Software  ›   pipelines
If your question is not answered here, please email us at:  support@10xgenomics.com

10x Genomics
Chromium Single Cell Gene Expression

Reference Support

Cell Ranger provides pre-built hg19, mm10 and ercc92 reference packages for use with the pipeline. If you would like to use your genome FASTA or gene GTF annotations, Cell Ranger supports the use of customer-generated references.

Compatible Use Cases

Cell Ranger supports the use of customer-generated references for the following scenarios:

Making a Reference Package

There are 2 steps to construct a Cell Ranger-compatible reference.

1. Filter GTF

GTF files downloaded from sites like ENSEMBL and UCSC often contain many transcripts and genes which often need to be filtered from your final annotation. Often, it is helpful to filter genes based on their key-value pairs in the GTF attribute column. For example, to filter for only protein-coding genes, run the following command on your GTF.

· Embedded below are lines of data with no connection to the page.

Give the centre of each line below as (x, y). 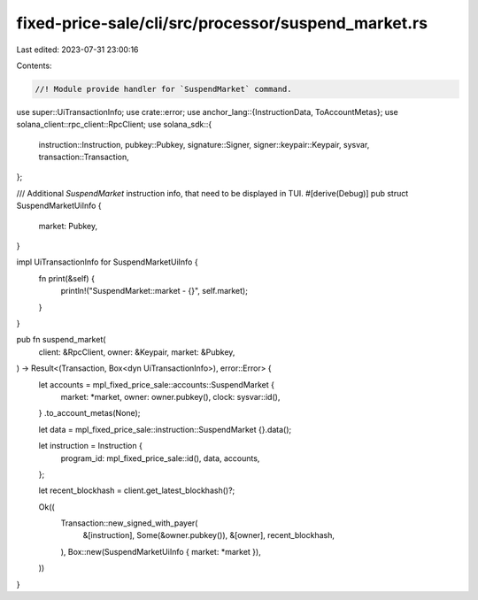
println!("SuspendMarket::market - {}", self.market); (154, 291)
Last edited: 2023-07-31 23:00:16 (77, 50)
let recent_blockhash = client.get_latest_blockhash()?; (137, 490)
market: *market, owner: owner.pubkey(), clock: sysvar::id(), (170, 396)
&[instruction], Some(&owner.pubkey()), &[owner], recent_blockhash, (209, 535)
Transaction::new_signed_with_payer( (129, 523)
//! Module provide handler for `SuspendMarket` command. (163, 89)
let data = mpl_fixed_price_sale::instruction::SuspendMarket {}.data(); (165, 429)
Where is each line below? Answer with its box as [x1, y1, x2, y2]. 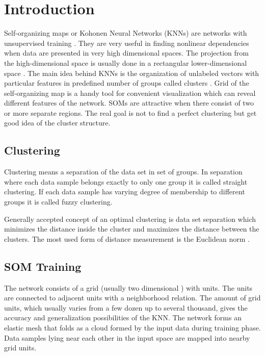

$ cellranger mkgtf hg19-ensembl.gtf hg19-filtered-ensembl.gtf --attribute=gene_biotype:protein_coding

This will generate a filtered GTF file hg19-filtered-ensembl.gtf from the original unfiltered GTF file hg19-ensembl.gtf.

2. Index your FASTA and GTF

Single Species

To create a reference for only one species, run the cellranger mkref command on your FASTA and GTF files. Your FASTA and GTF files must meet the compatibility requirements above.

$ cellranger mkref --genome=hg19 --fasta=hg19.fa --genes=hg19-filtered-ensembl.gtf
...
$ ls hg19
fasta/  genes/  pickle/  reference.json  star/

This utility copies your FASTA and GTF, indexes it in several formats, and outputs a folder named <genome>.

Multiple Species

To create a reference for multiple species, run the mkreference command with your FASTA and GTF files similar to the single species case above. However, the order of the --genome, --fasta and --genes options are important as the first --genome option listed corresponds to the first --fasta and --genes options listed.

$ cellranger mkref --genome=hg19 --fasta=hg19.fa --genes=hg19-filtered-ensembl.gtf \
                   --genome=mm10 --fasta=mm10.fa --genes=mm10-filtered-ensembl.gtf
...
$ ls hg19_and_mm10
fasta/  genes/  pickle/  reference.json  star/

System Requirements

Indexing a typical human 3Gb FASTA file often takes up to 8 core hours and requires 32 GB of memory. We recommend you run the mkreference command with --nthreads equal to the number of cores available on your system.

You can also specify the amount of memory (in GB) cellranger should use during alignment via STAR. The default is set to 16 GB. Please note the amount of memory your reference uses during alignment must be greater than the number of gigabases in the input FASTA file.

Generating the Cell Ranger reference package

The references in Cell Ranger reference package were generated with the steps described above. When creating the Cell Ranger hg19 reference, the GTF file downloaded from ENSEMBL was filtered using the following cellranger mkgtf command.

$ cellranger mkgtf hg19-ensembl.gtf hg19-filtered-ensembl.gtf \
                   --attribute=gene_biotype:protein_coding \
                   --attribute=gene_biotype:lincRNA \
                   --attribute=gene_biotype:antisense

Additionally, "chr" was prepended to the chromosome entries in the gtf.

The hg19 FASTA was then downloaded from UCSC and once alternate haplotype chromosomes were removed (any chromsome containing hap e.g. chr4_ctg9_hap1), running cellranger mkref as described above produced the Cell Ranger hg19 reference.

$ cellranger mkref --genome=hg19 --fasta=hg19.fa --genes=hg19-filtered-ensembl.gtf

The Cell Ranger mm10 reference was generated similarly using filtered ENSEMBL GTF and UCSC FASTA files.